Exercise aim: Determine the count of lines containing "with" in the entries below and return only that figure.

Items listed in a dataset
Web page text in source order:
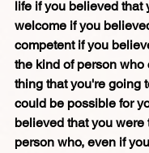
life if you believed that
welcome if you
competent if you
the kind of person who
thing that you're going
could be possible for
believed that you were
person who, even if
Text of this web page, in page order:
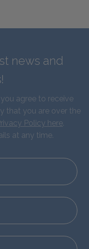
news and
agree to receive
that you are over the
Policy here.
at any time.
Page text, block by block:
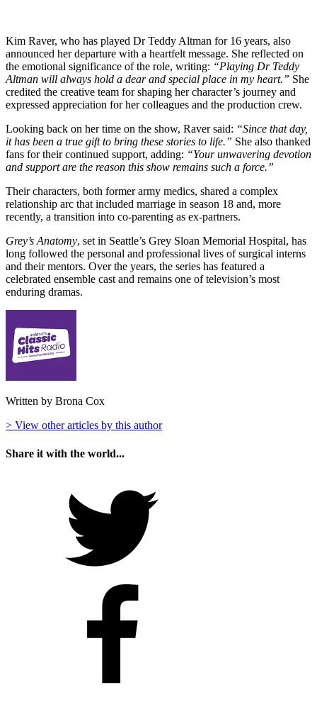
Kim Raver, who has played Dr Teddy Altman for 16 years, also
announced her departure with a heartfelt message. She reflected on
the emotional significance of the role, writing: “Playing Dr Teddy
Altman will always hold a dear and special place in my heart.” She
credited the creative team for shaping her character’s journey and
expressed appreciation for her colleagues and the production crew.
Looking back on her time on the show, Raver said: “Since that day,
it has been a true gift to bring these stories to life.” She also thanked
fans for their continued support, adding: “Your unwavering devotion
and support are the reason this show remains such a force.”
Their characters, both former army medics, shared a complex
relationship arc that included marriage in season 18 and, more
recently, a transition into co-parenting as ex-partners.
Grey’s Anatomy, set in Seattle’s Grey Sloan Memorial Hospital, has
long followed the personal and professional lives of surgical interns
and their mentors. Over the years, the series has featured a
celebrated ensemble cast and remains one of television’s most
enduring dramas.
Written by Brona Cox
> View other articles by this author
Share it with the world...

Solution below: 2